◆ **EXERCISE**: All that is wanted is the exact text of the lines below from the one with "Page text, block" through the one with "with a high", inclusive, minus any pictures.

(Dataset items)
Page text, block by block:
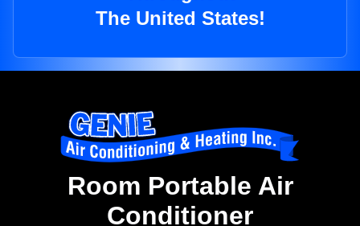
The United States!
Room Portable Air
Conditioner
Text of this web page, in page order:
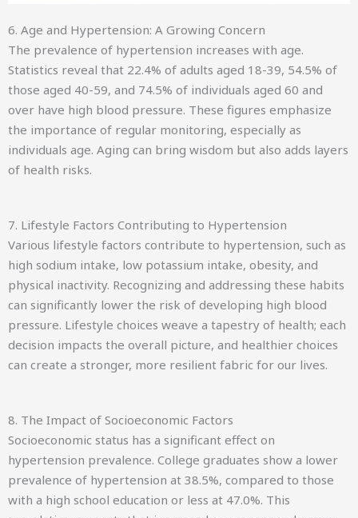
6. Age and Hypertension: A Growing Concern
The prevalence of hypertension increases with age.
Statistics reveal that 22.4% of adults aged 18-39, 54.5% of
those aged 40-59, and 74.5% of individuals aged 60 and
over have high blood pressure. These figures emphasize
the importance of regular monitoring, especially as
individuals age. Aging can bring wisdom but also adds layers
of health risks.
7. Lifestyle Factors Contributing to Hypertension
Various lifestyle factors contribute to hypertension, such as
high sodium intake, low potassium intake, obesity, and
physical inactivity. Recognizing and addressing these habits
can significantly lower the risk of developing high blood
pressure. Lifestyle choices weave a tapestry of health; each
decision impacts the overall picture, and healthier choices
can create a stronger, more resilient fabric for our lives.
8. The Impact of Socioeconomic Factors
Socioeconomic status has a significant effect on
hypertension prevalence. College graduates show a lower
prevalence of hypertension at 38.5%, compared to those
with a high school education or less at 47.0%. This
==
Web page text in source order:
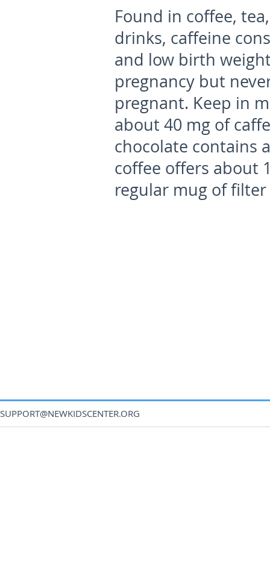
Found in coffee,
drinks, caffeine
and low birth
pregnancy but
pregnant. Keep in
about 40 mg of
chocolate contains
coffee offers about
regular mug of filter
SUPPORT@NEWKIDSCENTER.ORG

◆ **ANSWER TO THIS EXERCISE**:
Page text, block by block:
The United States!
Room Portable Air
Conditioner
Text of this web page, in page order:
6. Age and Hypertension: A Growing Concern
The prevalence of hypertension increases with age.
Statistics reveal that 22.4% of adults aged 18-39, 54.5% of
those aged 40-59, and 74.5% of individuals aged 60 and
over have high blood pressure. These figures emphasize
the importance of regular monitoring, especially as
individuals age. Aging can bring wisdom but also adds layers
of health risks.
7. Lifestyle Factors Contributing to Hypertension
Various lifestyle factors contribute to hypertension, such as
high sodium intake, low potassium intake, obesity, and
physical inactivity. Recognizing and addressing these habits
can significantly lower the risk of developing high blood
pressure. Lifestyle choices weave a tapestry of health; each
decision impacts the overall picture, and healthier choices
can create a stronger, more resilient fabric for our lives.
8. The Impact of Socioeconomic Factors
Socioeconomic status has a significant effect on
hypertension prevalence. College graduates show a lower
prevalence of hypertension at 38.5%, compared to those
with a high school education or less at 47.0%. This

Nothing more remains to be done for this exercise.